A. September 2008: This is a reference to the year the question was asked, not a relevant factor in understanding Down syndrome.

B. Other chromosomes: The question specifically mentions trisomy 21, focusing on the chromosome involved, not other chromosomes.

C. Chromosome 14: Down syndrome is specifically associated with trisomy 21, not chromosome 14.

D. Aneuploidy: Although aneuploidy is a key concept in understanding Down syndrome, the specific cause is trisomy 21, not any other form of aneuploidy.

**Clinical Pearl:** Down syndrome is a cause of developmental delays and intellectual disability, along with distinctive physical features such as flattened facial features, small head, and heart defects. Early diagnosis and management can help improve the quality of life for individuals with Down syndrome and their families.
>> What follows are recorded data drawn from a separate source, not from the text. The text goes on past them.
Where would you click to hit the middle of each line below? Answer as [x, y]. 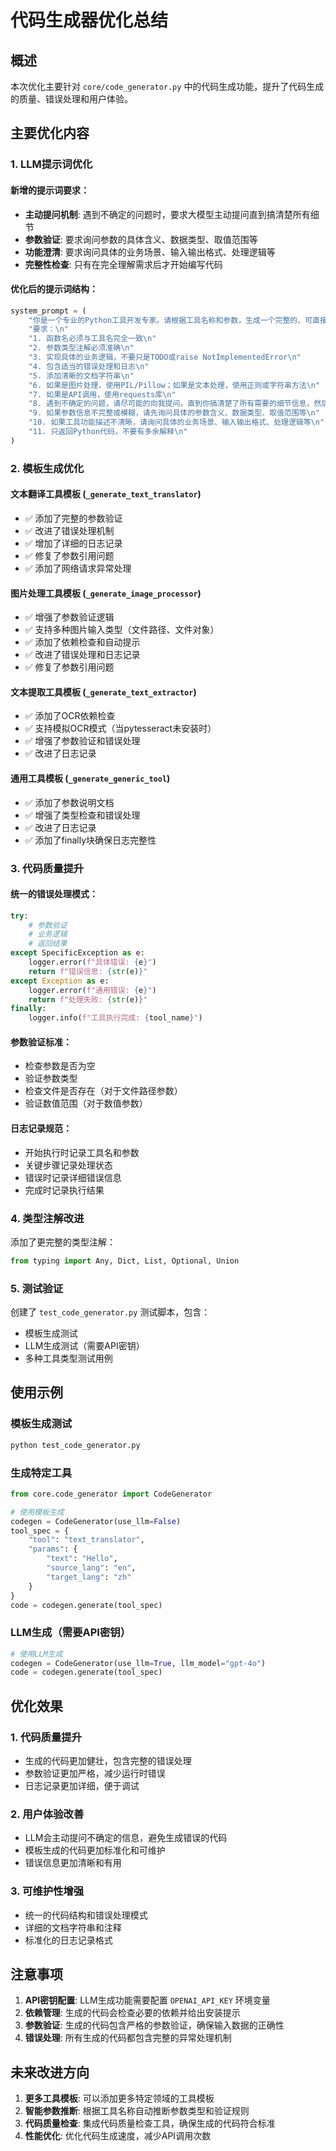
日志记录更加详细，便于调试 [82, 1786]
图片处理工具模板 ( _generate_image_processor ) [106, 593]
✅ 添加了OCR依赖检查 [70, 716]
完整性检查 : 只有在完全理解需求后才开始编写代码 [123, 264]
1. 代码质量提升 [46, 1737]
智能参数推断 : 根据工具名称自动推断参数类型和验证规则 [137, 2111]
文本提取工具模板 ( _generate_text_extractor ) [103, 692]
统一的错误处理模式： [54, 894]

**Correct Answer:** D. Aneuploidy

**Explanation:** The correct answer is related to the genetic cause of Down syndrome, specifically aneuploidy. Aneuploidy refers to the presence of an abnormal number of chromosomes, which is the underlying cause of Down syndrome. In Down syndrome, individuals have an extra copy of chromosome 21, leading to the overexpression of genes on this chromosome and the symptoms associated with the condition.